What this task involves = Everything from the line containing "notebooks/ : Jupyter" through the last line of the records below should be printed exactly, please, and nothing else.
---------- Data for this task ----------
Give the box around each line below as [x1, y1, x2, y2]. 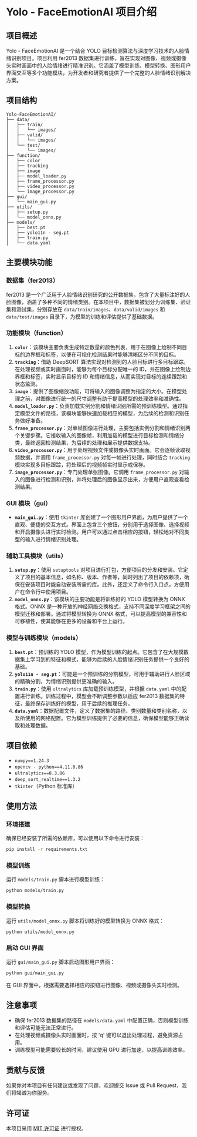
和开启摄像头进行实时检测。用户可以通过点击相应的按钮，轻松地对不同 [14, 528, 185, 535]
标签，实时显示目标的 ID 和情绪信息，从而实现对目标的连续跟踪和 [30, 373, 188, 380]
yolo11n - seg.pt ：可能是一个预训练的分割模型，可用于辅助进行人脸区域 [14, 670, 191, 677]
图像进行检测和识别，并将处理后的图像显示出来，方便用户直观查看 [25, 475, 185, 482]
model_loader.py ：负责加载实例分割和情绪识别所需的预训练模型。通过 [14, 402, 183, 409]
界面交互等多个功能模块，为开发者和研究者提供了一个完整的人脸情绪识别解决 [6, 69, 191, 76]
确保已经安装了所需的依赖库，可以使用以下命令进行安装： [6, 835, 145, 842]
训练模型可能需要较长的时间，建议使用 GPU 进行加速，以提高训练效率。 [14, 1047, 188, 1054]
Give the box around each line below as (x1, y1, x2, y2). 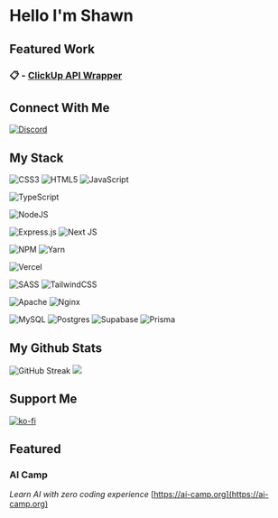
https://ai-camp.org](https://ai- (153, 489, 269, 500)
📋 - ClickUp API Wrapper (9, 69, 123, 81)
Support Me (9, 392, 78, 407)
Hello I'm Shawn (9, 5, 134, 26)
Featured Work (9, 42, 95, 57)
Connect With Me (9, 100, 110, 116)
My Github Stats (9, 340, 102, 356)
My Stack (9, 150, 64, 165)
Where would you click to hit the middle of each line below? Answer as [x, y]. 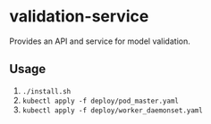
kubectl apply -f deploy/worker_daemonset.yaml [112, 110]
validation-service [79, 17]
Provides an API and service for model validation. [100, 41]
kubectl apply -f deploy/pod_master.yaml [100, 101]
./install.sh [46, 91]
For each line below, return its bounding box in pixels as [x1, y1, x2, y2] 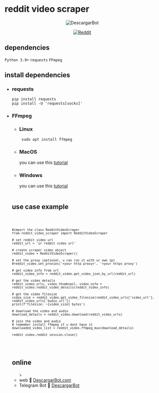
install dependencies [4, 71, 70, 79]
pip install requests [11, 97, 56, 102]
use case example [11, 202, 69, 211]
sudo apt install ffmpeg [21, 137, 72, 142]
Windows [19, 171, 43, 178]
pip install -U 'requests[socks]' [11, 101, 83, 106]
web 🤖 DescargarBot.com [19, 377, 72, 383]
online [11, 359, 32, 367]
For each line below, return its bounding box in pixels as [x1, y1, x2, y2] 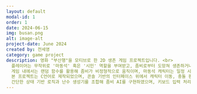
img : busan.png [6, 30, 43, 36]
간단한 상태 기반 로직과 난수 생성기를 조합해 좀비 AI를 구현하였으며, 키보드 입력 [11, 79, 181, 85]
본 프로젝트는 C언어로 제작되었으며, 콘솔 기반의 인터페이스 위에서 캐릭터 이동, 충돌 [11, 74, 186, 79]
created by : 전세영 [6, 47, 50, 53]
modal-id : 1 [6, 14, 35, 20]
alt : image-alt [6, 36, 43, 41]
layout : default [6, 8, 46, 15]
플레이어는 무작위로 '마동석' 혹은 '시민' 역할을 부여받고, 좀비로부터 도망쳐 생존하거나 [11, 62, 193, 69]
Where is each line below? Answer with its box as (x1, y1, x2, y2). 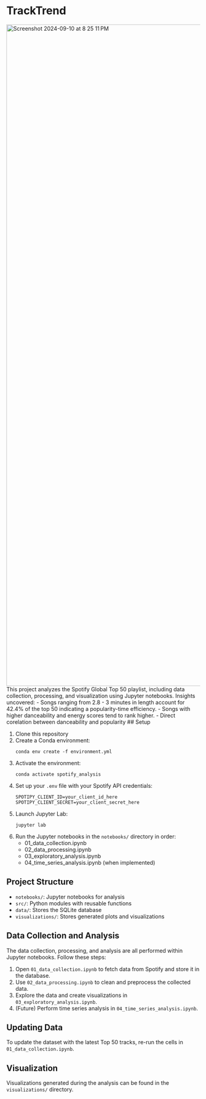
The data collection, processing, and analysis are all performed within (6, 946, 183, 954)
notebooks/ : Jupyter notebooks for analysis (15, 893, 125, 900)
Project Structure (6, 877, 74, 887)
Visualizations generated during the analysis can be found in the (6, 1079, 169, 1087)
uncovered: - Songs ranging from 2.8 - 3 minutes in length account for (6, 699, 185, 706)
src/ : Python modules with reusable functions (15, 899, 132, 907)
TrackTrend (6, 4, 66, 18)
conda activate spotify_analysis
----------
Output below =
notebooks/ : Jupyter notebooks for analysis (15, 893, 125, 900)
Project Structure (6, 877, 74, 887)
Visualizations generated during the analysis can be found in the (6, 1079, 169, 1087)
uncovered: - Songs ranging from 2.8 - 3 minutes in length account for (6, 699, 185, 706)
src/ : Python modules with reusable functions (15, 899, 132, 907)
TrackTrend (6, 4, 66, 18)
conda activate spotify_analysis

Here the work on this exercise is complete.